Exercise details:
The result should be every line of the listing that holds the word "while".

Records for this task:
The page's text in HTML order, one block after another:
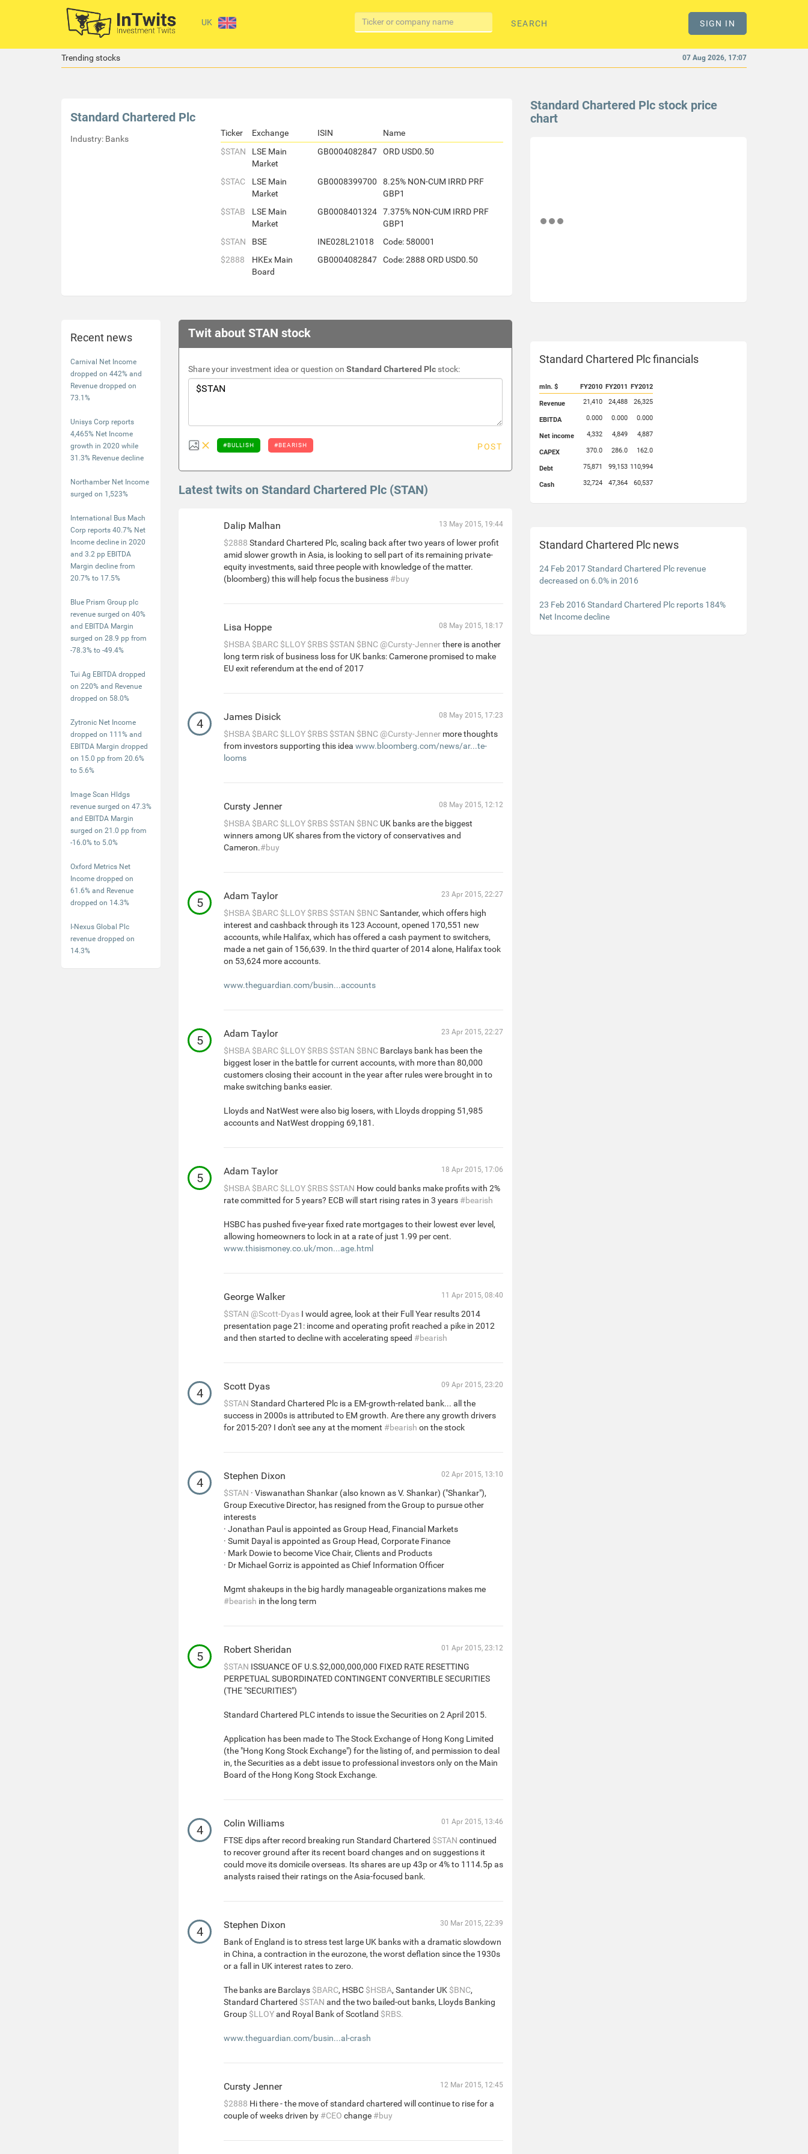
UK SIGN IN
SEARCH
Trending stocks 07 Aug 2026, 17:07
Standard Chartered Plc
Industry: Banks
Ticker Exchange ISIN
Name
$STAN
LSE Main
Market
GB0004082847 ORD USD0.50
$STAC
LSE Main
Market
GB0008399700
8.25% NON-CUM IRRD PRF
GBP1
$STAB
LSE Main
Market
GB0008401324
7.375% NON-CUM IRRD PRF
GBP1
$STAN
BSE INE028L21018
Code: 580001
$2888
HKEx Main
Board
GB0004082847 Code: 2888 ORD USD0.50
Recent news
Carnival Net Income
dropped on 442% and
Revenue dropped on
73.1%
Unisys Corp reports
4,465% Net Income
growth in 2020 while
31.3% Revenue decline
Northamber Net Income
surged on 1,523%
International Bus Mach
Corp reports 40.7% Net
Income decline in 2020
and 3.2 pp EBITDA
Margin decline from
20.7% to 17.5%
Blue Prism Group plc
revenue surged on 40%
and EBITDA Margin
surged on 28.9 pp from
-78.3% to -49.4%
Tui Ag EBITDA dropped
on 220% and Revenue
dropped on 58.0%
Zytronic Net Income
dropped on 111% and
EBITDA Margin dropped
on 15.0 pp from 20.6%
to 5.6%
Image Scan Hldgs
revenue surged on 47.3%
and EBITDA Margin
surged on 21.0 pp from
-16.0% to 5.0%
Oxford Metrics Net
Income dropped on
61.6% and Revenue
dropped on 14.3%
I-Nexus Global Plc
revenue dropped on
14.3%
Twit about STAN stock
Share your investment idea or question on Standard Chartered Plc stock:
#BULLISH #BEARISH POST
Latest twits on Standard Chartered Plc (STAN)
Dalip Malhan 13 May 2015, 19:44
$2888 Standard Chartered Plc, scaling back after two years of lower profit
amid slower growth in Asia, is looking to sell part of its remaining private-
equity investments, said three people with knowledge of the matter.
(bloomberg) this will help focus the business #buy
Lisa Hoppe 08 May 2015, 18:17
$HSBA $BARC $LLOY $RBS $STAN $BNC @Cursty-Jennerthere is another
long term risk of business loss for UK banks: Camerone promised to make
EU exit referendum at the end of 2017
4 James Disick 08 May 2015, 17:23
$HSBA $BARC $LLOY $RBS $STAN $BNC @Cursty-Jenner more thoughts
from investors supporting this idea www.bloomberg.com/news/ar...te-
looms
Cursty Jenner 08 May 2015, 12:12
$HSBA $BARC $LLOY $RBS $STAN $BNC UK banks are the biggest
winners among UK shares from the victory of conservatives and
Cameron.#buy
5 Adam Taylor 23 Apr 2015, 22:27
$HSBA $BARC $LLOY $RBS $STAN $BNCSantander, which offers high
interest and cashback through its 123 Account, opened 170,551 new
accounts, while Halifax, which has offered a cash payment to switchers,
made a net gain of 156,639. In the third quarter of 2014 alone, Halifax took
on 53,624 more accounts.
www.theguardian.com/busin...accounts
5 Adam Taylor 23 Apr 2015, 22:27
$HSBA $BARC $LLOY $RBS $STAN $BNC Barclays bank has been the
biggest loser in the battle for current accounts, with more than 80,000
customers closing their account in the year after rules were brought in to
make switching banks easier.
Lloyds and NatWest were also big losers, with Lloyds dropping 51,985
accounts and NatWest dropping 69,181.
5 Adam Taylor 18 Apr 2015, 17:06
$HSBA $BARC $LLOY $RBS $STAN How could banks make profits with 2%
rate committed for 5 years? ECB will start rising rates in 3 years #bearish
HSBC has pushed five-year fixed rate mortgages to their lowest ever level,
allowing homeowners to lock in at a rate of just 1.99 per cent.
www.thisismoney.co.uk/mon...age.html
George Walker 11 Apr 2015, 08:40
$STAN @Scott-Dyas I would agree, look at their Full Year results 2014
presentation page 21: income and operating profit reached a pike in 2012
and then started to decline with accelerating speed #bearish
4 Scott Dyas 09 Apr 2015, 23:20
$STAN Standard Chartered Plc is a EM-growth-related bank... all the
success in 2000s is attributed to EM growth. Are there any growth drivers
for 2015-20? I don't see any at the moment #bearish on the stock
4 Stephen Dixon 02 Apr 2015, 13:10
$STAN · Viswanathan Shankar (also known as V. Shankar) ("Shankar"),
Group Executive Director, has resigned from the Group to pursue other
interests
· Jonathan Paul is appointed as Group Head, Financial Markets
· Sumit Dayal is appointed as Group Head, Corporate Finance
· Mark Dowie to become Vice Chair, Clients and Products
· Dr Michael Gorriz is appointed as Chief Information Officer
Mgmt shakeups in the big hardly manageable organizations makes me
#bearish in the long term
5 Robert Sheridan 01 Apr 2015, 23:12
$STAN ISSUANCE OF U.S.$2,000,000,000 FIXED RATE RESETTING
PERPETUAL SUBORDINATED CONTINGENT CONVERTIBLE SECURITIES
(THE "SECURITIES")
Standard Chartered PLC intends to issue the Securities on 2 April 2015.
Application has been made to The Stock Exchange of Hong Kong Limited
(the "Hong Kong Stock Exchange") for the listing of, and permission to deal
in, the Securities as a debt issue to professional investors only on the Main
Board of the Hong Kong Stock Exchange.
4 Colin Williams 01 Apr 2015, 13:46
FTSE dips after record breaking run Standard Chartered $STAN continued
to recover ground after its recent board changes and on suggestions it
could move its domicile overseas. Its shares are up 43p or 4% to 1114.5p as
analysts raised their ratings on the Asia-focused bank.
4 Stephen Dixon 30 Mar 2015, 22:39
Bank of England is to stress test large UK banks with a dramatic slowdown
in China, a contraction in the eurozone, the worst deflation since the 1930s
or a fall in UK interest rates to zero.
The banks are Barclays $BARC, HSBC $HSBA, Santander UK $BNC,
Standard Chartered $STAN and the two bailed-out banks, Lloyds Banking
Group $LLOYand Royal Bank of Scotland $RBS.
www.theguardian.com/busin...al-crash
Cursty Jenner 12 Mar 2015, 12:45
$2888 Hi there - the move of standard chartered will continue to rise for a
couple of weeks driven by #CEO change #buy
Standard Chartered Plc stock price
chart
Standard Chartered Plc financials
mln. $ FY2010 FY2011 FY2012
Revenue 21,410 24,488 26,325
EBITDA 0.000 0.000 0.000
Net income 4,332 4,849 4,887
CAPEX 370.0 286.0 162.0
Debt 75,871 99,153 110,994
Cash 32,724 47,364 60,537
Standard Chartered Plc news
24 Feb 2017 Standard Chartered Plc revenue
decreased on 6.0% in 2016
23 Feb 2016 Standard Chartered Plc reports 184%
Net Income decline
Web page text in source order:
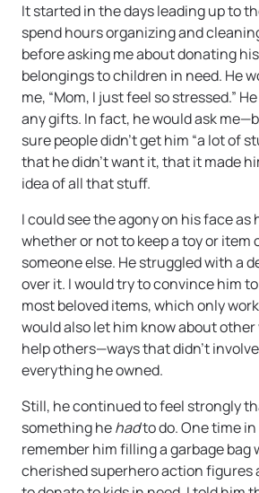
It started in the days leading up to
spend hours organizing and
before asking me about donating
belongings to children in need. He
me, “Mom, I just feel so stressed.”
any gifts. In fact, he would ask
sure people didn’t get him “a lot of
that he didn’t want it, that it made
idea of all that stuff.
I could see the agony on his face as
whether or not to keep a toy or item
someone else. He struggled with a
over it. I would try to convince him
most beloved items, which only
would also let him know about other
help others—ways that didn’t
everything he owned.
Still, he continued to feel strongly
something hehadto do. One time
remember him filling a garbage bag
cherished superhero action figures
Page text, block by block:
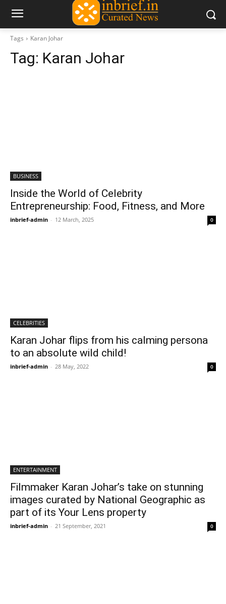
Tags Karan Johar
Tag: Karan Johar
BUSINESS
Inside the World of Celebrity
Entrepreneurship: Food, Fitness, and More
inbrief-admin - 12 March, 2025 0
CELEBRITIES
Karan Johar flips from his calming persona
to an absolute wild child!
inbrief-admin - 28 May, 2022 0
ENTERTAINMENT
Filmmaker Karan Johar’s take on stunning
images curated by National Geographic as
part of its Your Lens property
inbrief-admin - 21 September, 2021 0

Result:
growth in 2020 while
accounts, while Halifax, which has offered a cash payment to switchers,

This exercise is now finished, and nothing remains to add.